— Task goal —
Set down, character for character, everything in the records below from the line holding "Reinstalling the OWA" down to the line holding "Remove the existing", and no other line.

— Records supplied —

[Start of Attachment]

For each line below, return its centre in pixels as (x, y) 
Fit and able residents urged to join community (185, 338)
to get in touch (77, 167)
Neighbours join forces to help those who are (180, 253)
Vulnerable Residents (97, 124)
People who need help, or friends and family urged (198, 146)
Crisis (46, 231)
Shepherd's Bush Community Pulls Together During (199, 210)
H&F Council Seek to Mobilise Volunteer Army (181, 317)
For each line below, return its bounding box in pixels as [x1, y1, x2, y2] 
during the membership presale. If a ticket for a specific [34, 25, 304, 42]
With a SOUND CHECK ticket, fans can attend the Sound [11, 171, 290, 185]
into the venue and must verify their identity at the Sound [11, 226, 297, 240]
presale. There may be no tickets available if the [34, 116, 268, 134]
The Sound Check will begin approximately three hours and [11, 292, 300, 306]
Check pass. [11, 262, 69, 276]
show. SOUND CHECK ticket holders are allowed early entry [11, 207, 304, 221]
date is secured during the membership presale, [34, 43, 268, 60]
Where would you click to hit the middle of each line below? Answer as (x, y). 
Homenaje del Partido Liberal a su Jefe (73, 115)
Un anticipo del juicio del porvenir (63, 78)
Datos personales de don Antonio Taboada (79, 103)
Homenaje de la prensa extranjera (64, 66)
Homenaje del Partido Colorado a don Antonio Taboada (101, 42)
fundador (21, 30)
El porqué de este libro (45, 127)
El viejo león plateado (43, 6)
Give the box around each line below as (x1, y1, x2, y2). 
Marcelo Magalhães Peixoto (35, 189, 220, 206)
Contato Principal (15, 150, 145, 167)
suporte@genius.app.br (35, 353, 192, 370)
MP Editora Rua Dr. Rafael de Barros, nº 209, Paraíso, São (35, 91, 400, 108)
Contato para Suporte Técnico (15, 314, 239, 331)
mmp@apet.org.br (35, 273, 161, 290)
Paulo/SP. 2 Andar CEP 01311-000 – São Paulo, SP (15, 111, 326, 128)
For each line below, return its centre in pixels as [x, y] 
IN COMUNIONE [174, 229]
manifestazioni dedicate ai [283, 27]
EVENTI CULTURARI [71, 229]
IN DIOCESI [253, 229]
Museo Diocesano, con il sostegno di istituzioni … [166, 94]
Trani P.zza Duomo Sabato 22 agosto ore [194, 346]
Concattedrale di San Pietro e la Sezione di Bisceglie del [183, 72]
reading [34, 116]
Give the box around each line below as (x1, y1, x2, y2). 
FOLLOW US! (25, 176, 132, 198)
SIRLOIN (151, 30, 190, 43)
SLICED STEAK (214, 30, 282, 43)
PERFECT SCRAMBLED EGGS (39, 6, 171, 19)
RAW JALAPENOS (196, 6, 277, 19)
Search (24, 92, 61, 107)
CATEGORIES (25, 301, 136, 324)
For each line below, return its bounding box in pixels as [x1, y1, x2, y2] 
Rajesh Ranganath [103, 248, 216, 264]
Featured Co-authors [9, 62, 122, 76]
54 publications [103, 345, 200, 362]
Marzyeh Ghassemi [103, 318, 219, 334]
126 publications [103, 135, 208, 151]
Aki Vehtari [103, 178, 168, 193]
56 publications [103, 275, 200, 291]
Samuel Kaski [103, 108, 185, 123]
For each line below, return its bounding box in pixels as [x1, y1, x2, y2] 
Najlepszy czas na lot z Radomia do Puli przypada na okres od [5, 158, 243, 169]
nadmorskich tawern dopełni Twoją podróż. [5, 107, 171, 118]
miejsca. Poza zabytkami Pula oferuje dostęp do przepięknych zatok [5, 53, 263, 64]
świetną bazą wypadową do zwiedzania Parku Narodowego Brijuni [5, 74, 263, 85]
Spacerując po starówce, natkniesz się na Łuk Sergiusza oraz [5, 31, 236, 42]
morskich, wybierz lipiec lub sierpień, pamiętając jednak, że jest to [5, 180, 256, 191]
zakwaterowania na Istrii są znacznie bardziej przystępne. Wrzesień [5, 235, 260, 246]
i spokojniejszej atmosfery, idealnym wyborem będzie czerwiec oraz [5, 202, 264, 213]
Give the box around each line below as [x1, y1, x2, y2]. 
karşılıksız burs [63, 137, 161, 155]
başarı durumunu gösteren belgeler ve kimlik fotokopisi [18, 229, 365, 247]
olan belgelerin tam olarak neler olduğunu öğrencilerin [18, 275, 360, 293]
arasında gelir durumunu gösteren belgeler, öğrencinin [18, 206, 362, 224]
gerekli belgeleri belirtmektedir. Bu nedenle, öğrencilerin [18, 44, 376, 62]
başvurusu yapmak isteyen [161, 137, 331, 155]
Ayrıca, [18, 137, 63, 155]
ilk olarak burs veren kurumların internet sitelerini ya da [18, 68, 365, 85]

[End of Attachment]
[Start of Attachment]

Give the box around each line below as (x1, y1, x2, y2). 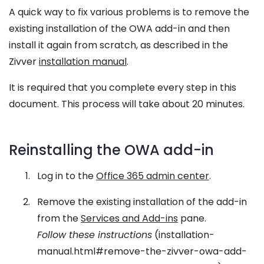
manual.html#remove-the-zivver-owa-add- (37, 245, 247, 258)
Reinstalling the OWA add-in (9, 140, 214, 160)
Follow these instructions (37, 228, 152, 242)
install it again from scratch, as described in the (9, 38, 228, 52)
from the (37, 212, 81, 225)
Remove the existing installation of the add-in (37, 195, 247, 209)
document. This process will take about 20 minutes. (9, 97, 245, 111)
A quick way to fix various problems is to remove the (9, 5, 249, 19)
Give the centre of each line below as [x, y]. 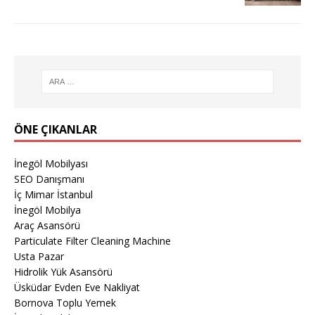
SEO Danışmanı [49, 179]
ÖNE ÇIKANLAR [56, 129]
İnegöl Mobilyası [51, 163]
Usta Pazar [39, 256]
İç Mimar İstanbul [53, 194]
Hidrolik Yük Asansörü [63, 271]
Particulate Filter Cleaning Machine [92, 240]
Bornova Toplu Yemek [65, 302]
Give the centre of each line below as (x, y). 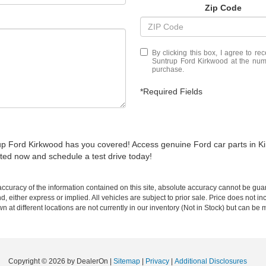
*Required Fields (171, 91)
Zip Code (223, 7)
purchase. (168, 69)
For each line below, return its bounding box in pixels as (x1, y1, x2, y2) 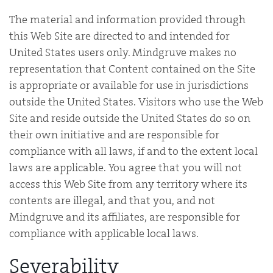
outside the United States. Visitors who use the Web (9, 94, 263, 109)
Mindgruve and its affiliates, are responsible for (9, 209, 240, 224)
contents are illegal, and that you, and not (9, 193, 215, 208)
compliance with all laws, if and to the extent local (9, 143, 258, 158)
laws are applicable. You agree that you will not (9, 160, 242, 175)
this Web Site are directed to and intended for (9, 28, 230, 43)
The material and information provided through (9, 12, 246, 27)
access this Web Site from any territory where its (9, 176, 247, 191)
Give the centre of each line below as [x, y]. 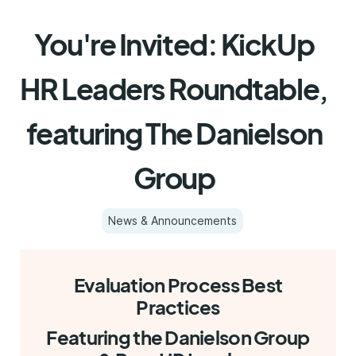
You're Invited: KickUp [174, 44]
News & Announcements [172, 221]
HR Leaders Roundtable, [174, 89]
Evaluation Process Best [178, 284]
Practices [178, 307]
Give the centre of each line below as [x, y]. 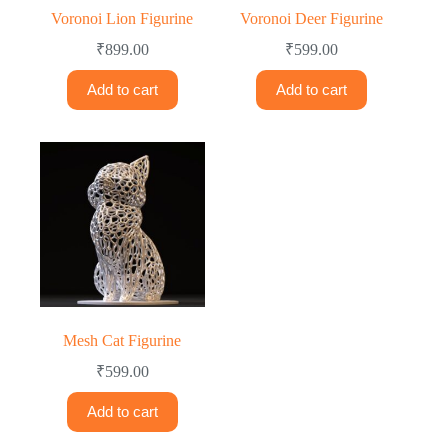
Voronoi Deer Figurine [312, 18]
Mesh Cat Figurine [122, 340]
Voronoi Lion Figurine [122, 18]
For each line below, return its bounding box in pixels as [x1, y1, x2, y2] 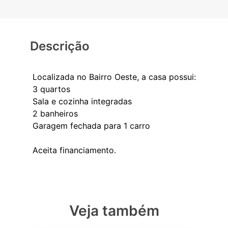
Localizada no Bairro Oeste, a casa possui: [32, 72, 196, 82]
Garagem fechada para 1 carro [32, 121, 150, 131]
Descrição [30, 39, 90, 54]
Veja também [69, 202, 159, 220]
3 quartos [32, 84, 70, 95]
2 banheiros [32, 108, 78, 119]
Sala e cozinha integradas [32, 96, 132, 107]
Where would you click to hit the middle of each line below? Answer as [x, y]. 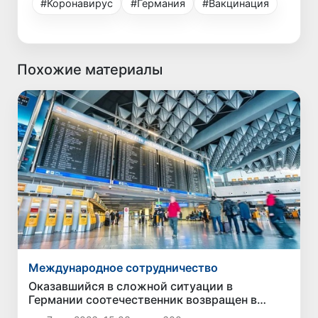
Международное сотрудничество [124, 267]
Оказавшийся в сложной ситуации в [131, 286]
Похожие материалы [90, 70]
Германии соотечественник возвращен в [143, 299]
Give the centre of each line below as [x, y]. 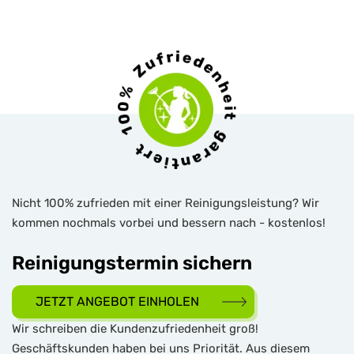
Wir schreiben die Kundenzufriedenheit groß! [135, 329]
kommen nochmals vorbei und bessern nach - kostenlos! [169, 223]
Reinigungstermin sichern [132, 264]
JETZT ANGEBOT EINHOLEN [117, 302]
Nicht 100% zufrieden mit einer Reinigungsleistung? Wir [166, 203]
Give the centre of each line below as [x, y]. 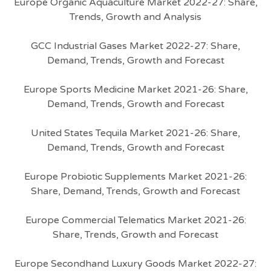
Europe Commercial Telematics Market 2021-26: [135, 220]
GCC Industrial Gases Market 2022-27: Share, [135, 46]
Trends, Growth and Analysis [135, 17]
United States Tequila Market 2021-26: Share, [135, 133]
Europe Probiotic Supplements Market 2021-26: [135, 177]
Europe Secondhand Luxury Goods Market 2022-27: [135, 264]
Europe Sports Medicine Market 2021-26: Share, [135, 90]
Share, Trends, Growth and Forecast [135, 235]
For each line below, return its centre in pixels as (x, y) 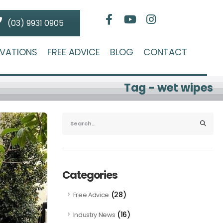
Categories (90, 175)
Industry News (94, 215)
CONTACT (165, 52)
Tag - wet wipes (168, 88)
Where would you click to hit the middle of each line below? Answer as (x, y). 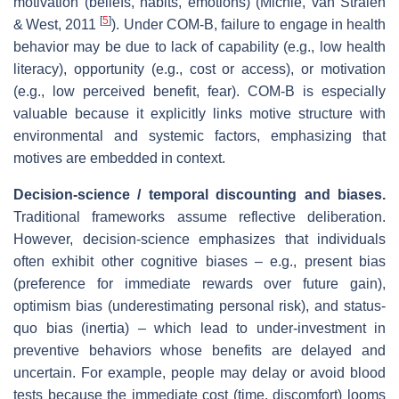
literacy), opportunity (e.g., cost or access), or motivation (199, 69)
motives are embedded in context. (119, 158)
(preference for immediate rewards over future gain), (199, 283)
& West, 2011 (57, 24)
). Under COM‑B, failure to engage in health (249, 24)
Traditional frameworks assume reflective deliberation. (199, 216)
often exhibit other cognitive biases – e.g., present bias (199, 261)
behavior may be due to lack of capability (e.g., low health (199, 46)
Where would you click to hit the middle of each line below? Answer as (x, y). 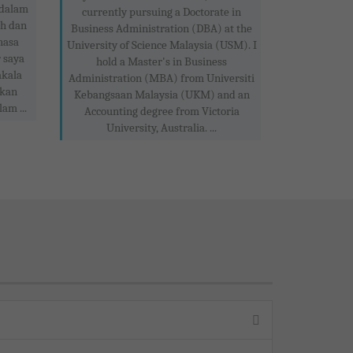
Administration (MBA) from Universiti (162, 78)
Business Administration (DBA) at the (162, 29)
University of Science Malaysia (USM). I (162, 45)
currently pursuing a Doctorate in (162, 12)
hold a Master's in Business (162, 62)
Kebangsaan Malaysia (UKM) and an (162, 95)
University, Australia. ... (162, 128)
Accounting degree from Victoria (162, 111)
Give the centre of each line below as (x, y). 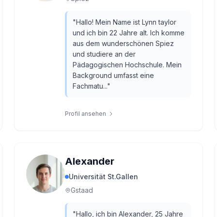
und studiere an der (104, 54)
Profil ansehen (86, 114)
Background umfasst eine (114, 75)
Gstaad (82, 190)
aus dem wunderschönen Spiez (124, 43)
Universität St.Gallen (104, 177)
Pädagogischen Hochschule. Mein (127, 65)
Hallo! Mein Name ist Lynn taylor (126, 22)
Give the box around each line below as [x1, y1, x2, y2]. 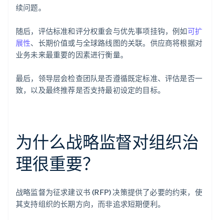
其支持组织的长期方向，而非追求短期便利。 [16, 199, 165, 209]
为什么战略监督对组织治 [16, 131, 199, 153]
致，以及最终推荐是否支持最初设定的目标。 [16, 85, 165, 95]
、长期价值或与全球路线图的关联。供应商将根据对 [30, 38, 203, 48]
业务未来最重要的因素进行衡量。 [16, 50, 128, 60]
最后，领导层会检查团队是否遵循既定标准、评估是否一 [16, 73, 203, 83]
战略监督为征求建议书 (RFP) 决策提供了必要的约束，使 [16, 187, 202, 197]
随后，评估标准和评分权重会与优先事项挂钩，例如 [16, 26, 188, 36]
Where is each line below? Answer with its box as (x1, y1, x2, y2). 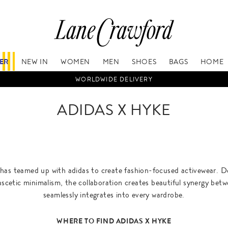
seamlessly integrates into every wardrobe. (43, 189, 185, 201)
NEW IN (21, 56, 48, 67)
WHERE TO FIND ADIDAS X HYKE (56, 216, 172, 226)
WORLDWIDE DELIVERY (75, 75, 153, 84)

[End of Attachment]

— Worked solution —
Reinstalling the OWA add-in (9, 140, 214, 160)
Follow these instructions (37, 228, 152, 242)
install it again from scratch, as described in the (9, 38, 228, 52)
from the (37, 212, 81, 225)
Remove the existing installation of the add-in (37, 195, 247, 209)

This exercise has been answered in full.